» Supplied data
•••

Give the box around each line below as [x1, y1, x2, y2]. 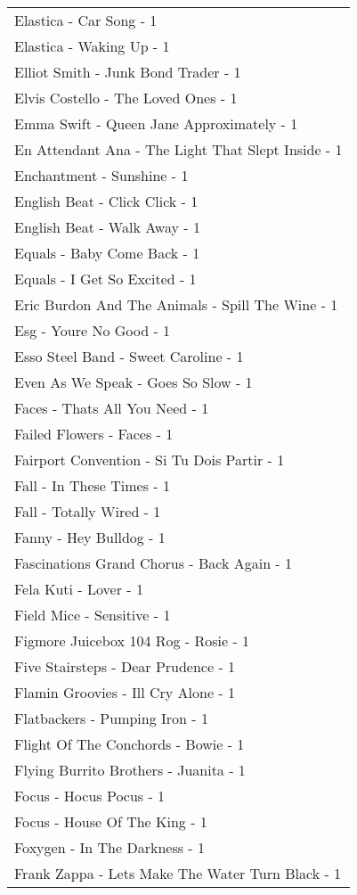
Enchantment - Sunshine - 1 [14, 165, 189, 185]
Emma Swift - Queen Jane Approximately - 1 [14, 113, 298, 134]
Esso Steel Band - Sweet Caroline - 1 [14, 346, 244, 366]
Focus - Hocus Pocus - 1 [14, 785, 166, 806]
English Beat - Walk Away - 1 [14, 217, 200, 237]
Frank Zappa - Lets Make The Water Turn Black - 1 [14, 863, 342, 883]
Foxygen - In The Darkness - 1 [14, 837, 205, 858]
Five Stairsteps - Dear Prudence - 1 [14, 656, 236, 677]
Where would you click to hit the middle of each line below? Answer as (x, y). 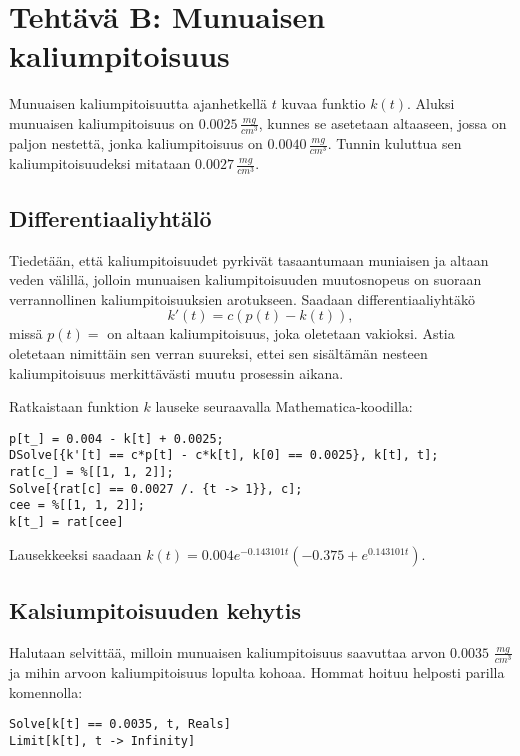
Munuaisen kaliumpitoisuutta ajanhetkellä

•••

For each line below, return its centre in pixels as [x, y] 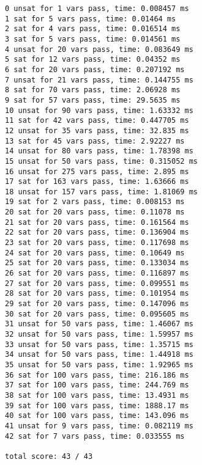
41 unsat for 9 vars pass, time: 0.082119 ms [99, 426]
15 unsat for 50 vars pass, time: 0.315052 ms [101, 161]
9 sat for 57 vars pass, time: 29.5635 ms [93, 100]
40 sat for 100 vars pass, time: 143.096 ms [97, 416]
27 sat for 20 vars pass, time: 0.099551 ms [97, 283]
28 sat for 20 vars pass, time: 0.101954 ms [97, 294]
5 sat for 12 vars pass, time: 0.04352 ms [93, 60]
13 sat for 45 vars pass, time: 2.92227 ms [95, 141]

•••

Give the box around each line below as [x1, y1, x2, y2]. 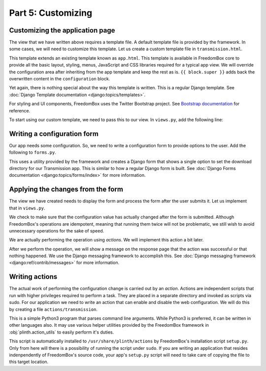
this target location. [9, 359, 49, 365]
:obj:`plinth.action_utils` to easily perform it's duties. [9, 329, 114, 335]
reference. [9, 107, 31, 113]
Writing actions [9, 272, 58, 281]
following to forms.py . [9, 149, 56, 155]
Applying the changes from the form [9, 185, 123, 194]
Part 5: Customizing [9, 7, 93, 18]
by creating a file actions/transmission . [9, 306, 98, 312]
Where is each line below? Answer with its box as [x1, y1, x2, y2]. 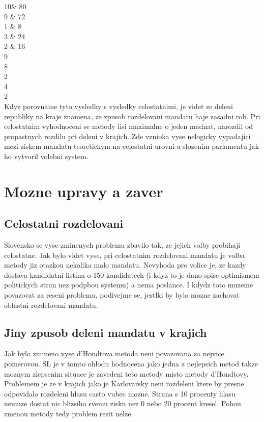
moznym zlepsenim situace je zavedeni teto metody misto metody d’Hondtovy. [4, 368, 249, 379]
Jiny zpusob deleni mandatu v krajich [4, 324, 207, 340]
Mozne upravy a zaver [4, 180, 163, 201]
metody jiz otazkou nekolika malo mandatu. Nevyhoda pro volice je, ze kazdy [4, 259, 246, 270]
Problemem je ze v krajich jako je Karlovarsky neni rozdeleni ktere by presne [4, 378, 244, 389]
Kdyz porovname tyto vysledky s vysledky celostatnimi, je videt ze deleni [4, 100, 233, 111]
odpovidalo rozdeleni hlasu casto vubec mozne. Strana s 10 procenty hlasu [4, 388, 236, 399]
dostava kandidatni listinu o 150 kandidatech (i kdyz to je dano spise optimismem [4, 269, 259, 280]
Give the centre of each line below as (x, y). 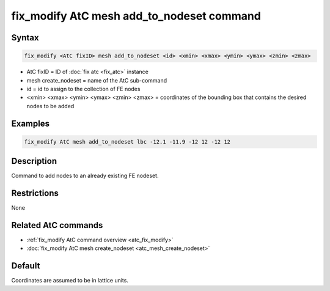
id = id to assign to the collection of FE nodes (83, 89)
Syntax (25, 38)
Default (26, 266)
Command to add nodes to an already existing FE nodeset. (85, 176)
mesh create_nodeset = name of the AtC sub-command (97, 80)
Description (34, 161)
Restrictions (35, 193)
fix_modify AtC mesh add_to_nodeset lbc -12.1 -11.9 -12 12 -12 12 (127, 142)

•••

» Task requirements
Would you please reproduce the entries above, starting at the line with "Enchantment - Sunshine" and stopping after the line with "Munuaisen kaliumpitoisuutta ajanhetkellä"? Omit any pictures.

» Solution
Enchantment - Sunshine - 1 [14, 165, 189, 185]
Emma Swift - Queen Jane Approximately - 1 [14, 113, 298, 134]
Esso Steel Band - Sweet Caroline - 1 [14, 346, 244, 366]
Focus - Hocus Pocus - 1 [14, 785, 166, 806]
English Beat - Walk Away - 1 [14, 217, 200, 237]
Frank Zappa - Lets Make The Water Turn Black - 1 [14, 863, 342, 883]
Foxygen - In The Darkness - 1 [14, 837, 205, 858]
Five Stairsteps - Dear Prudence - 1 [14, 656, 236, 677]
Where would you click to hit the middle of each line below? Answer as (x, y). 
Munuaisen kaliumpitoisuutta ajanhetkellä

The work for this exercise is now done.